Demo weights for tracking

There is a demo video in Tracking/Alphatracker/data that you can use for tracking. If you want to use the trained network we provide to track this video set exp_name=demo in the Tracking/AlphaTracker/setting.py

Tracking

Step 1. Configuration

Before tracking, you need to change the parameters in Tracking/AlphaTracker/setting.py (blue block in Figure 2).
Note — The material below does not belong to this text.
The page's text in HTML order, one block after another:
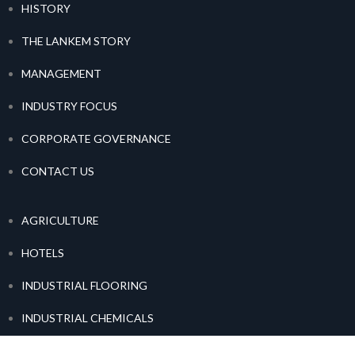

The meaning of the parameters can be found in the comments.

We will use a trained weight to track a demo video by default.

Step 2. Running the code

Change directory to the alphatracker folder and run the following command line to do tracking:

# if your current virtual environment is not alphatracker
# run this command first: conda activate alphatracker
python track.py

General Notes about the Parameters:

  1. Remember not to include any spaces or parentheses in your file names. Also, file names are case-sensitive.
  2. For training the parameter num_mouse must include the same number of items as the number of json files that have annotated data. For example if you have one json file with annotated data for 3 animals then num_mouse=[3] if you have two json files with annoted data for 3 animals then num_mouse=[3,3].
  3. sppe_lr is the learning rate for the SAPE network. If your network is not performing well you can lower this number and try retraining
  4. sppe_epoch is the number of training epochs that the SAPE network does. More epochs will take longer but can potentially lead to better performance.